> [The problem]:
Every line from the one with "Impressum (35, 210)" through the final line of the entries below should be returned exactly; leave out all other lines.

------------

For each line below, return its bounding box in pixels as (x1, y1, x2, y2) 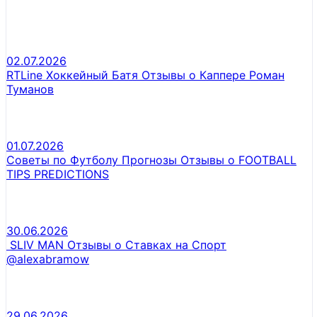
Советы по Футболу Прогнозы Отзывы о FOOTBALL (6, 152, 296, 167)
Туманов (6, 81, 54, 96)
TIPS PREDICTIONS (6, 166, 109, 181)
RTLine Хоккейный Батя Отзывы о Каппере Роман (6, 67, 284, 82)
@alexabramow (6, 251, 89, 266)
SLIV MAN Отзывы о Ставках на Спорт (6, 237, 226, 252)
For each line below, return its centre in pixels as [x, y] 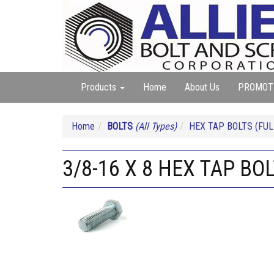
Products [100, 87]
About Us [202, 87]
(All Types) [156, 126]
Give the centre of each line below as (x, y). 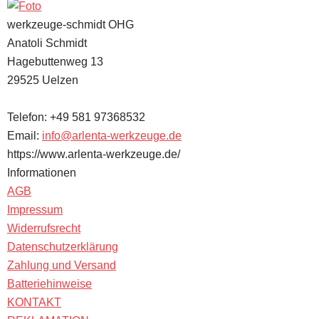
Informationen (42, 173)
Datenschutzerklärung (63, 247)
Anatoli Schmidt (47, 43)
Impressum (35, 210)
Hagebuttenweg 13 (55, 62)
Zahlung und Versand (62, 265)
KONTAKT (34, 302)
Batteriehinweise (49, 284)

------------

> [Response to this task]:
Impressum (35, 210)
Hagebuttenweg 13 (55, 62)
Zahlung und Versand (62, 265)
KONTAKT (34, 302)
Batteriehinweise (49, 284)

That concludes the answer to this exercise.